De acuerdo con el último informe del Barómetro de las Américas correspondiente a la ronda de encuestas de 2021, en América Latina y el Caribe una gran mayoría de personas preferiría una democracia directa por sobre el gobierno de representantes elegidos.
Ecuador no es la excepción y un contundente 73.8% de encuestados preferiría que los ciudadanos voten directamente para decidir cada asunto o ley a que lo hagan los representantes electos por el pueblo, lo que va de la mano con altos porcentajes de personas desencantadas con la democracia, con su funcionamiento y con los políticos, en los cuales no confían.

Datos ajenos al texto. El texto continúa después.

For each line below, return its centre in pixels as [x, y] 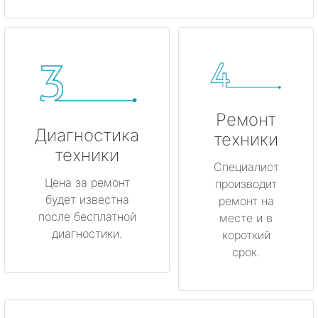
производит [246, 184]
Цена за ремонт [87, 182]
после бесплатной [87, 216]
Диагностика [87, 135]
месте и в [246, 218]
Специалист [246, 167]
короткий [246, 235]
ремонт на [246, 201]

Basta ver el desprestigio de la Asamblea Nacional.
Pero el problema es que la democracia directa puede ser peligrosa para los derechos humanos, y peor aún en países como el nuestro, en los que, frente a esa desafección democrática, sus mecanismos son aprovechados por líderes populistas que tratan de imponer su visión maniquea de la sociedad por medio de consultas que en realidad son plebiscitos sobre su popularidad y en los que no importa lo que se pregunta sino quién lo pregunta. Así, las libertades pueden ser pisoteadas por unas mayorías que ni siquiera reparan en los atropellos que aprueban con su voto.
Para muestra, el referéndum constitucional y consulta popular de Ecuador en 2011, en el que la ciudadanía no solo autorizó al gobernante de turno a “meterle la mano a la justicia”, con las perniciosas consecuencias que hasta ahora arrastramos, sino que se violaron flagrantemente los derechos individuales de las personas al prohibírseles la práctica de juegos de azar y la asistencia a espectáculos que incluyan la muerte del animal, como las corridas de toros.
Pero bueno –dirán ustedes- los juegos de azar son una cosa y las corridas de toros son otra. Sí y no, porque si bien pueden ser actividades distintas con sus especiales particularidades, al final, ambas son ejercicios de libertad individual.
Sobre las corridas de toros, Rubén Amón dice en su libro “El fin de la fiesta” que puede ser que estas se hayan desenganchado de la sociedad y que ya no representen valores mayoritarios, pero prohibirlas es desautorizar a parte de esa sociedad el ejercicio de sus libertades de un plumazo, siendo, además, muchas veces perseguida, denigrada y hasta agredida por sus aficiones, como si de una nueva inquisición se tratara, polarizándola aun más.
A esto, adicionalmente, se le debe sumar la desaparición de todas las actividades relacionadas con estas prácticas, lo que significó un enorme perjuicio económico y la pérdida de empleo de cientos de personas. Más atropellos.
Quizás algún día las corridas de toros se queden sin público y/o sin toreros, y tal vez desaparecerán progresivamente, pero no debería ser a través de la imposición de la dictadura de las mayorías.